Extra large transformers and generators.
- Transformers and generators that produce loads that produce harmonics need to be extra-sized.
There are several special types of transformer circuits that can eliminate harmonics.
For example, the traditional star / triangle transformer circuit will capture all triple harmonics (third, ninth, fifteenth, twenty-one, etc.) in the triangular circuit. Additional windings can be used to eliminate the other harmonics. These special transformers are widely used in computer spaces with taxes that create harmonics, such as mainframes.
- Harmonic filters can work well in eliminating harmonics. These filters can almost completely eliminate the harmonics and improve the power factor. Elimination of harmonics and improvement of the power factor reduce the electricity costs.
The overall effect after switching on the OptiVolt MultiLiner® with harmonic filter:
- Separation of equipment
Until devices are available that produce little or no harmonics, the load will be distributed as much as possible across the different circuits. This separation of "dirty" and "clean" load is fundamental to today's electrotechnical design. This, however, provides more distribution circuits, distribution cabinets and panel boards.

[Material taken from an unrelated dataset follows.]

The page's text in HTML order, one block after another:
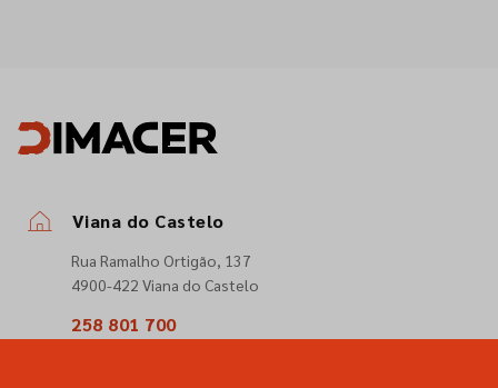
Viana do Castelo
Rua Ramalho Ortigão, 137
4900-422 Viana do Castelo
258 801 700

Intelligent correction as a solution for harmonic reduction
From the above it can be seen that the further the harmonic tax is being implemented, the more complex and costly this measure becomes. If, in the light of thorough research, it is decided to take corrective measures, they should be implemented as close as possible to the disturbing tax. This way of correcting, as close as possible to the source, prevents the following issues:
- Unnecessary load of the electricity grid
- Increase in line losses by heat
- The appeal of security devices
- Less efficient operation of other connected machines
- Increase in maintenance and revision to other connected machines (especially motors)
- Danger to safety of persons and environment by overloaded zero conductors and phase conductors.
The central treatment of harmonics reduces excessive currents through the high voltage or distribution network. However, it does not solve the problems of the internal electrical infrastructure. Treatment to or at the load that causes the harmonics is the most intelligent solution to the above problems.
Consequences in costs by harmonics
Older meters measure only the current with the fundamental frequency (50 Hz). Also the traditional electromechanical kWh meters do not detect harmonics.
Electricity suppliers do not place traditional kWh meters at companies. Nowadays, digital readable kWh meters are used. These modern meters measure the currents to the kilohertz range and include them in the measurement. This, in addition to the higher energy consumption caused by more heat development due to the high harmonics, increases the electricity costs by measuring high harmonics.